REQUIREMENT:
Find every line of the listing below where "Price" appears, and copy it.

RECORDS SUPPLIED:
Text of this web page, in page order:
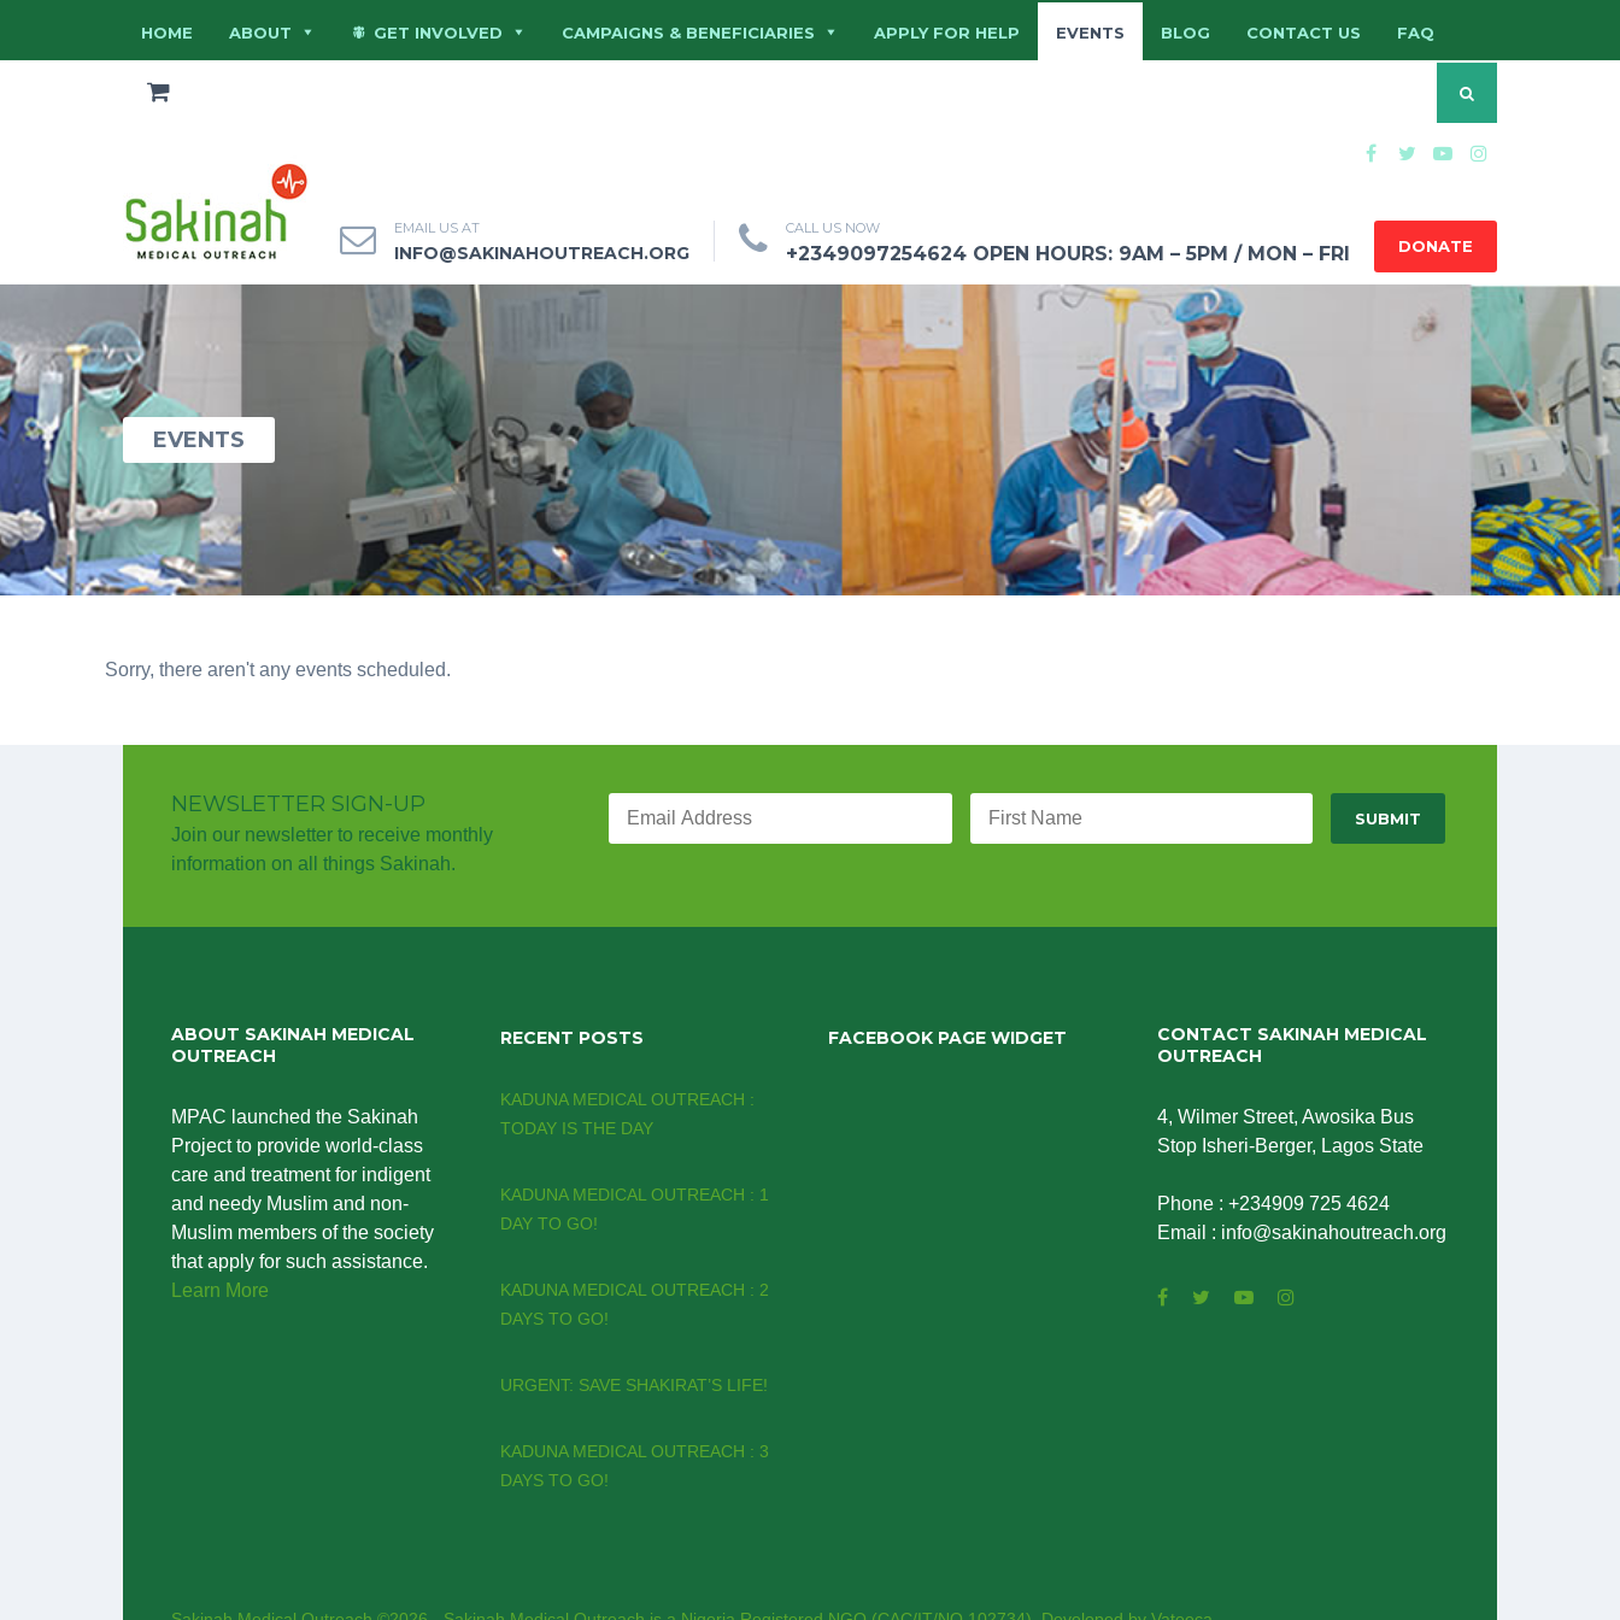
HOME ABOUT GET INVOLVED CAMPAIGNS & BENEFICIARIES APPLY FOR HELP EVENTS BLOG CONTACT US FAQ
EMAIL US AT
INFO@SAKINAHOUTREACH.ORG
CALL US NOW
+2349097254624 OPEN HOURS: 9AM – 5PM / MON – FRI DONATE
EVENTS
Sorry, there aren't any events scheduled.
NEWSLETTER SIGN-UP
Join our newsletter to receive monthly
information on all things Sakinah.
ABOUT SAKINAH MEDICAL
OUTREACH
MPAC launched the Sakinah
Project to provide world-class
care and treatment for indigent
and needy Muslim and non-
Muslim members of the society
that apply for such assistance.
Learn More
RECENT POSTS
KADUNA MEDICAL OUTREACH :
TODAY IS THE DAY
KADUNA MEDICAL OUTREACH : 1
DAY TO GO!
KADUNA MEDICAL OUTREACH : 2
DAYS TO GO!
URGENT: SAVE SHAKIRAT’S LIFE!
KADUNA MEDICAL OUTREACH : 3
DAYS TO GO!
FACEBOOK PAGE WIDGET
CONTACT SAKINAH MEDICAL
OUTREACH
4, Wilmer Street, Awosika Bus
Stop Isheri-Berger, Lagos State
Phone : +234909 725 4624
Email : info@sakinahoutreach.org
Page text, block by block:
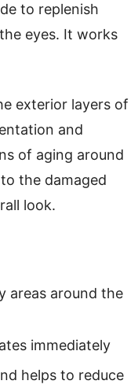
to replenish
eyes. It works
exterior layers of
and
of aging around
the damaged
look.
areas around the
immediately
helps to reduce
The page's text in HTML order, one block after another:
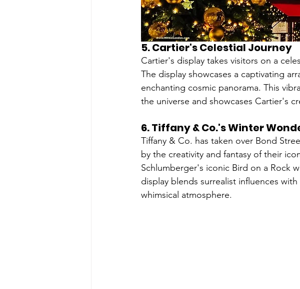
5. Cartier's Celestial Journey
Cartier's display takes visitors on a
The display showcases a captivating
enchanting cosmic panorama. This
the universe and showcases Cartier's
6. Tiffany & Co.'s Winter
Tiffany & Co. has taken over Bond
by the creativity and fantasy of their
Schlumberger's iconic Bird on a Rock
display blends surrealist influences
whimsical atmosphere.
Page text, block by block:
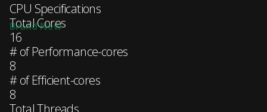
CPU Specifications
Total Cores
16
# of Performance-cores
8
# of Efficient-cores
8
Total Threads
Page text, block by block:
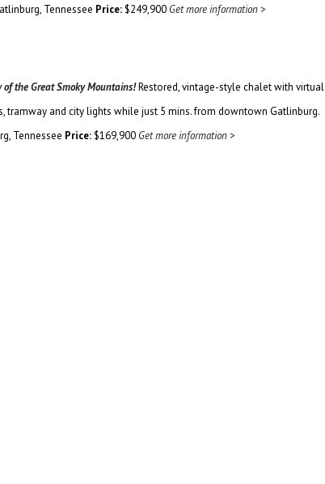
Tennessee Price: $249,900 Get more information >
of the Great Smoky Mountains!Restored, vintage-style chalet with virtual
tramway and city lights while just 5 mins. from downtown Gatlinburg.
Tennessee Price: $169,900 Get more information >
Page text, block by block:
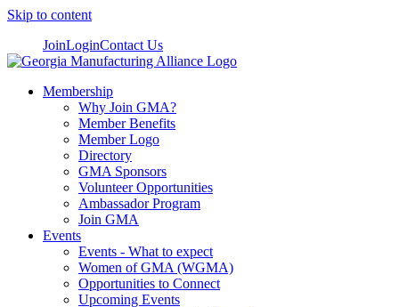
Skip to content
JoinLoginContact Us
Membership
Why Join GMA?
Member Benefits
Member Logo
Directory
GMA Sponsors
Volunteer Opportunities
Ambassador Program
Join GMA
Events
Events - What to expect
Women of GMA (WGMA)
Opportunities to Connect
Upcoming Events
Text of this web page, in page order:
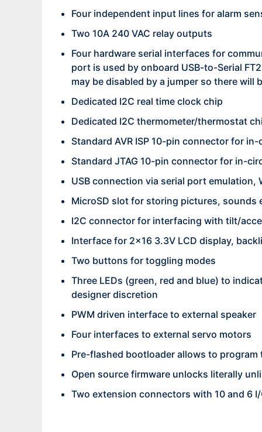
Four independent input lines for alarm
Two 10A 240 VAC relay outputs
Four hardware serial interfaces for
port is used by onboard USB-to-Serial
may be disabled by a jumper so there
Dedicated I2C real time clock chip
Dedicated I2C thermometer/thermostat
Standard AVR ISP 10-pin connector for
Standard JTAG 10-pin connector for in-
USB connection via serial port
MicroSD slot for storing pictures, sounds
I2C connector for interfacing with tilt/
Interface for 2×16 3.3V LCD display,
Two buttons for toggling modes
Three LEDs (green, red and blue) to
designer discretion
PWM driven interface to external speaker
Four interfaces to external servo motors
Pre-flashed bootloader allows to program
Open source firmware unlocks literally
Two extension connectors with 10 and 6
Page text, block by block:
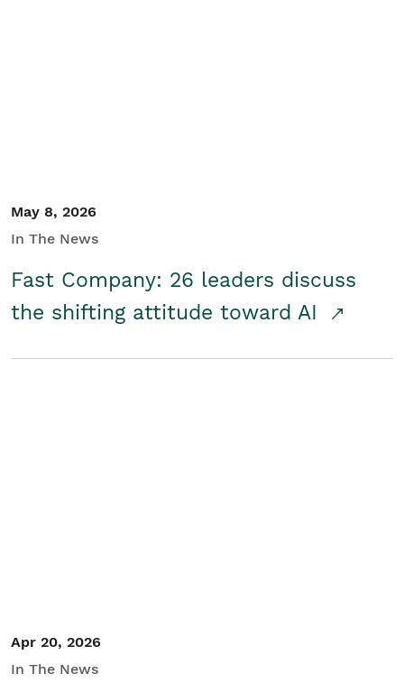
May 8, 2026
In The News
Fast Company: 26 leaders discuss
the shifting attitude toward AI
Apr 20, 2026
In The News
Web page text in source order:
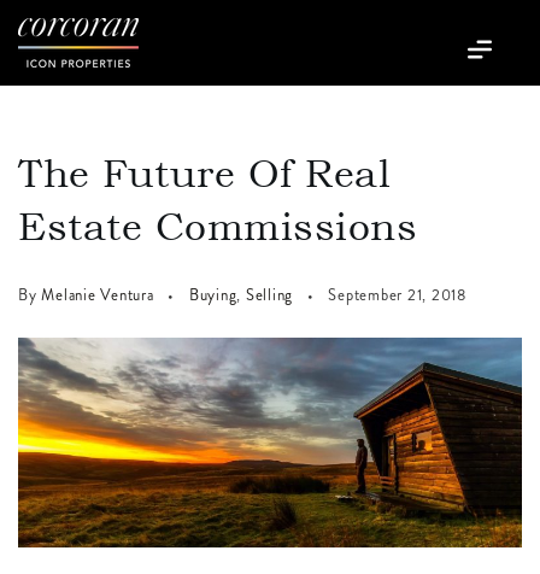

YOUR RESPONSE:
Tennessee Price: $249,900 Get more information >
Tennessee Price: $169,900 Get more information >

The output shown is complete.